Independence Day
- Independence Day; Independence Day: Silent Zone; Independence Day: War in the Desert; Independence Day: Crucible; Independence Day: Resurgence;
- Author: Stephen Molstad; Gregory Keyes; Alex Irvine;
- Country: United States
- Language: English
- Genre: Science fiction
- Publisher: HarperEntertainment; Titan Books;
- Published: 1996–2016
- Media type: Print (hardcover and paperback)

= Independence Day (novel series) =

Series of novels based on the Independence Day film series

The feature film Independence Day has been the inspiration for a series of novels. The first three novels were originally published in the 1990s based on the 1996 release of the first film, and were republished in March 2016 as a single-volume edition (The Complete Independence Day Omnibus).

== Independence Day ==

The first book in the series is the novelization of the first film. Author Stephen Molstad wrote the novel to help promote the film shortly before its release. The novel goes into further detail on the characters, situations, and overall concepts not explored in the film. The novel presents the film's finale as originally scripted, with the character played by Randy Quaid stealing a missile and roping it to his cropduster biplane.

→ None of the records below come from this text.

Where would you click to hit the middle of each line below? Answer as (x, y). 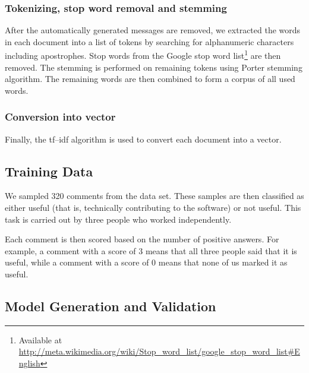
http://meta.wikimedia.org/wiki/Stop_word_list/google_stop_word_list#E (159, 351)
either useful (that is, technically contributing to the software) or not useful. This (153, 208)
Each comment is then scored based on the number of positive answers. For (142, 239)
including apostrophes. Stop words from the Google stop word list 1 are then (143, 55)
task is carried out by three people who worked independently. (118, 219)
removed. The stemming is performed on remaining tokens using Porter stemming (154, 67)
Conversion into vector (60, 117)
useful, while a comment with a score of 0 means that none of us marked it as (146, 262)
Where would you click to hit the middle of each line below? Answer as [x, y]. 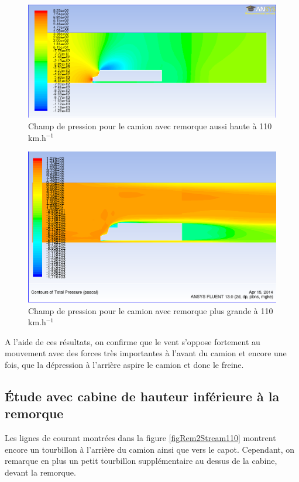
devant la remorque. [40, 472]
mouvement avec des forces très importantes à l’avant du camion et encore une [146, 353]
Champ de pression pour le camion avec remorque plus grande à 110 [151, 310]
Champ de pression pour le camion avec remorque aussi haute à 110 [150, 125]
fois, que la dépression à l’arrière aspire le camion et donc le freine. [124, 365]
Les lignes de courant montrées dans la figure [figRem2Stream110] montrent [140, 438]
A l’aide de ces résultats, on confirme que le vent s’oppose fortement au [133, 341]
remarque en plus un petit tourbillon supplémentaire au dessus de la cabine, [141, 461]
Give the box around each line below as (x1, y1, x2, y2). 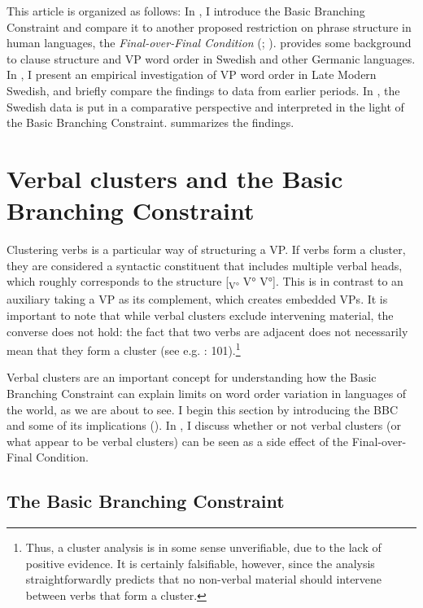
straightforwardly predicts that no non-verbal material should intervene (25, 571, 382, 588)
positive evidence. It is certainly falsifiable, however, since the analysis (25, 554, 375, 571)
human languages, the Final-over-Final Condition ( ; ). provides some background (7, 34, 412, 51)
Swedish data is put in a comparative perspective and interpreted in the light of (7, 98, 404, 115)
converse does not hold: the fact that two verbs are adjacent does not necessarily (7, 322, 408, 339)
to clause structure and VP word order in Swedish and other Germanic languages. (7, 50, 416, 67)
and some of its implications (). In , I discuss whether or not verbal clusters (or (7, 417, 401, 434)
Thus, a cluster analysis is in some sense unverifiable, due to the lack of (25, 539, 382, 556)

== Independence Day: Silent Zone ==

Following the film's success, a prequel novel entitled Independence Day: Silent Zone was written by Molstad in February 1998. The novel is set in the late 1960s and early 1970s, and details the early career of Dr. Brackish Okun.

== Independence Day: War in the Desert ==

Molstad wrote a third novel, Independence Day: War in the Desert in July 1999. Set in Saudi Arabia on July 3, it centers around Captain Cummins and Colonel Thompson (ranks corrected to Squadron Leader and Group Captain respectively in the Omnibus reissue which only contains the first three novels), the two Royal Air Force officers seen receiving the Morse code message in the film.

== Independence Day: Crucible ==

Independence Day: Crucible, by Greg Keyes, is the fourth book in the series, published in May 2016 bridging the events of Independence Day and its sequel.

== Independence Day: Resurgence ==

Independence Day: Resurgence, by Alex Irvine, is the novelization of the film of the same name, and the fifth book in the series. It was published on June 21, 2016, three days before the release of the second film on June 24, 2016.